The company cut its losses and increased revenue during the second quarter. 

Shares of Lyft have been on a bumpy ride since its March IPO. That continued this week when the company released its earnings report. Overall, the earnings report wasn’t bad and Lyft loss less money than investors were expecting. 

Lyft’s shares jumped 11% after the company raised its full-year guidance. Here is an overview of the company’s earnings report versus what Wall Street expected:

  • Revenue: $867.3 million versus the $809 million expected by analysts 
  • Losses: Lost $644.2 million versus $1.14 billion a quarter earlier  
  • Guidance: Increased revenue range to $3.47 billion to $3.5 billion from $3.275 billion to $3.3 billion

An overview of the earnings report

Overall, the earnings report delivered some much-needed good news for investors who were starting to grow wary when it came to the stock. Here are some of the main takeaways from Lyft’s second-quarter results:

  • Lyft’s pricing war with Uber is easing: Lyft’s earnings report even gave its competitor Uber a boost. The company’s shares were up 4% in after-hours trading. This is mostly thanks to Lyft telling investors that its pricing war with Uber is easing up. 
  • The company is ending its lock-up period: The company recently filed with the SEC to have its lock-up period end a month ahead of schedule. This will end on Aug. 19 and 257.6 million shares will be eligible for trading. Lyft’s stock did dip slightly after investors learned about this news. 
  • The average price per rider is up: During this past quarter, Lyft had more than 21.8 million active riders. And of these riders, the average ticket price came to $39.77 each, which is up from $37.86 during the previous quarter. 
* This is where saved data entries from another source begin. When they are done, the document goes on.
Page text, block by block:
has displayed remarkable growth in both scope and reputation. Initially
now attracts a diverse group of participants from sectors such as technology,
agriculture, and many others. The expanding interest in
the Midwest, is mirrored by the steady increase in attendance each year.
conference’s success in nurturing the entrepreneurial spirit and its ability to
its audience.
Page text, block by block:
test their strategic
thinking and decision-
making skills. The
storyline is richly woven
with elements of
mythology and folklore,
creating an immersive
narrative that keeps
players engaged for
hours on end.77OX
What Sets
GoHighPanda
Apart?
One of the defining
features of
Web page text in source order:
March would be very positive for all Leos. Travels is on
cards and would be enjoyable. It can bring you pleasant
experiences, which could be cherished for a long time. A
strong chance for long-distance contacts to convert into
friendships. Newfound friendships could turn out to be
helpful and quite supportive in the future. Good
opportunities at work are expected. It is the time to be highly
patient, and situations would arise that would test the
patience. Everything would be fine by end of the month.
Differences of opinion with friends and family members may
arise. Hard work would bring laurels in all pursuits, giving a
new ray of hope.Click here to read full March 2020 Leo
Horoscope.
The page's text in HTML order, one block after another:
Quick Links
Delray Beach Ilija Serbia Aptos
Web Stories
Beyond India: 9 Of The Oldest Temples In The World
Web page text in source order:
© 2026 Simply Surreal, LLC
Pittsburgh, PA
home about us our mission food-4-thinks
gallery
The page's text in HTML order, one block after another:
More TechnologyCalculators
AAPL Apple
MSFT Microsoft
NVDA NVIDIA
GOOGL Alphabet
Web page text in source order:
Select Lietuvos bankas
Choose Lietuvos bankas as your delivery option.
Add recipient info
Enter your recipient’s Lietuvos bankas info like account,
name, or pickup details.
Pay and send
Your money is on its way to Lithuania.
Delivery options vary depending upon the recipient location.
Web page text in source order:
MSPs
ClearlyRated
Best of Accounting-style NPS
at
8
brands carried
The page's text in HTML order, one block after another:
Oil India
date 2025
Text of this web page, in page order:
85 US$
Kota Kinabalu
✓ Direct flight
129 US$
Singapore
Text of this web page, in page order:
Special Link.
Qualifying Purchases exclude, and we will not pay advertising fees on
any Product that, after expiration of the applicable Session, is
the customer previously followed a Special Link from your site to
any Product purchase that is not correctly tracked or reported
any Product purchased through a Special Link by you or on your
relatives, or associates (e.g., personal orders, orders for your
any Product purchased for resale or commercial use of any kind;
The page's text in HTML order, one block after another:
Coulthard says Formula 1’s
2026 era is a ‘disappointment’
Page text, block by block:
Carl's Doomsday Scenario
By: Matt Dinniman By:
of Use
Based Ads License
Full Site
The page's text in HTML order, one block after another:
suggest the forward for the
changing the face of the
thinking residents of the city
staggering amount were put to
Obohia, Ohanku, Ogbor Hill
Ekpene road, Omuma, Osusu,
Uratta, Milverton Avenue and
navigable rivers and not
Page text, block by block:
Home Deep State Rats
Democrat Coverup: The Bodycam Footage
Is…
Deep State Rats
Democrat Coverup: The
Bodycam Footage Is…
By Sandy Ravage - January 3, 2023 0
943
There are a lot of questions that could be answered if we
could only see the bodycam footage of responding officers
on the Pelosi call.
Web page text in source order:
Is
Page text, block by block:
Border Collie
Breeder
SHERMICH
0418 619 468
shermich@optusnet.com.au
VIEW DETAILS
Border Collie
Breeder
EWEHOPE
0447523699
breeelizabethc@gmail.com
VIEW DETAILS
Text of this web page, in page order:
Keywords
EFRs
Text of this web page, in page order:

Long-term concerns about the company persist

However, Lyft still has many ongoing headwinds it will need to deal with in the coming years. The company continues to lose a lot of money and doesn’t have a clear path to profitability.

But the company could benefit from changing consumer trends. According to the company, many consumers are shifting from owning vehicles to relying on transportation services. Lyft said that 35% of its customers don’t own a vehicle.

And it is a positive sign that the company’s guidance for these losses seems to be improving. However, Lyft will has a lot to prove to investors in the coming year.